Listen to the interview (German language)

Not only would it significantly improve the impact on the environment that 3 million schools have worldwide, but it would also impact billions of school and university students going through those schools. Raising generations of people for whom sustainability and environmental resilience are not an achievement or aspiration but the standard operating procedure. Therefore, generating the bedrock of society that lives in harmony with its environment is crucial.

What fascinates me the most is that working on a UNESCO Green Academy project in Yayu, Ethiopia, I learned that the underlying technology is not complicated or revolutionary; it is based on long-known concepts, easy to implement, more importantly, easy to maintain, simple to understand and apply, and, it is affordable. Meaning local people can utilize local resources, local know-how, and local labor-power to find the solution to meet the 5 pillars in a localized context.

In the best case, this will allow the formation of a decentralized global network of UNESCO Green Academies and allow for the identification and testing of different solutions to the challenges of climate change, biodiversity loss, pollution, and environmental degradation.
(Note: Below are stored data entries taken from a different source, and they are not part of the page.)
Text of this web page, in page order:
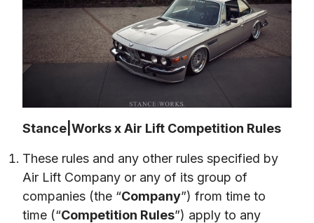
Stance|Works x Air Lift Competition Rules
These rules and any other rules specified by
Air Lift Company or any of its group of
companies (the “Company”) from time to
time (“Competition Rules”) apply to any

Establishing and managing UNESCO Green Academies will contribute as a catalyst of global knowledge transfer of ideas and experiences and strengthen communities with usable and sustainable solutions to their individual and local problems.
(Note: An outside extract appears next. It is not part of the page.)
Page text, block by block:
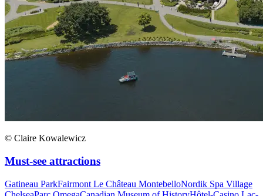
© Claire Kowalewicz
Must-see attractions
Gatineau ParkFairmont Le Château MontebelloNordik Spa Village

Moreover, this interview allowed us to spread this idea to many students of several top universities in environmental engineering studies. It´s events like these that lay the seeds for action. The challenges we face today are bigger, more dangerous, more existential, and harder to solve than any challenge we have faced so far. Yet we are also more connected, have access to more knowledge and resources than ever before. Now it is time to leverage those opportunities. So, to you, the reader, please take action, donate, start your own UNESCO Green Academy group, call your representative. There is no time left to wait, and there is no one else but you to do it.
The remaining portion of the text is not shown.